Art as a really alternative investment


James Surowiecki, author of The Wisdom of Crowds, writes in the New Yorker the rise of fine art investment funds.

Art investment funds represent something of a revolution in the relationship between art and commerce. Art collecting has traditionally been the domain of wealthy individuals in search of rewards beyond the purely financial. (The economist John Picard Stein once quixotically tried to quantify these intangible rewards, deciding that they were equivalent to a return on investment of 1.6 per cent a year.) The new funds, by contrast, allow people with smaller bankrolls to play the art market by pooling their resources, and the only benefits are economic, since investors don’t get to hang the paintings on their walls. In this scheme, art is just another “alternative asset class,? like gold or wheat.

This “asset class” has been legitimized to a degree by a couple of academic studies showing that art has significantly outperformed bonds and has kept pace with equities. Not surprisingly these studies find that the returns from art are not particularly correlated with the overall capital markets. You can read the Jianping Mei and Michael Moses paper “Art as an Investment and the Underperformance of Masterpieces” here.

However just because an art fund is possible, does not necessarily make it a smart investment. Any art fund is going to have a number of expenses that will reduce the funds’ overall returns. In addition, the fund managers will undoubtedly not be working for free. To Surowiecki this rush of funds is a sign of a market top, “So the headlong rush to invest in art looks more like a fad than like a rational approach to making money. In some ways, it resembles the boom in Internet stock funds that swamped Wall Street in 1999, when investors were convinced that the only direction was up.”

A more reasonable approach to the art markets requires a little thinking outside the box. What organizations always profit from a boom in the art markets? Answer – the auction houses: Christie’s and Sotheby’s. Sotheby’s Holdings (BID) is a public company. While it has had a rough go of it over the past few years BID may be a worth a look, before diving into any of the new wave of fine art investment funds.


5 Responses to “Art as a really alternative investment”

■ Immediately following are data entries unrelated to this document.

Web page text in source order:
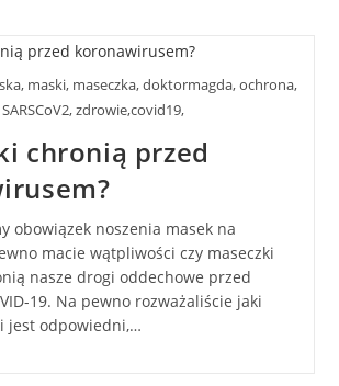
maski, maseczka, doktormagda, ochrona,
SARSCoV2, zdrowie,covid19,
chronią przed
obowiązek noszenia masek na
macie wątpliwości czy maseczki
nasze drogi oddechowe przed
19. Na pewno rozważaliście jaki
jest odpowiedni,…

  1. Great article, yet I think that a third very important option was left out. Directly buying fine art such as paintings and sculpture and photographs, being the primary mode of investing in art, apparently seems like a third world to investors. It does not have to be as difficult as you believe and anyone that can adequately advise you on a good art fund could and should be able to advise you on actual works of art to invest in. Yes, it will take a bit more time and research, yet this method of investment will yield you several more positive results than merely investing in Sotheby’s stock or an art fund. Primarily you will have the object that you havew invested in in your posession, giving you the control of the future of that object and not a bank or auction house which could always make decisions on the object which you are not in agreement with, or which may de-value your investment. Second, you will have a piece of art to enjoy and display in your office or home. Many these days are buying art, and without ever even seeing it storing it in a vault and selling it 10 years down the line, basically using it as a bond. yet art doesnt have to be solely a financial investment, it can be a cultural investment also which will not only provide you with a new form of entertainment yet will expand your cultural horizons as well as our financial.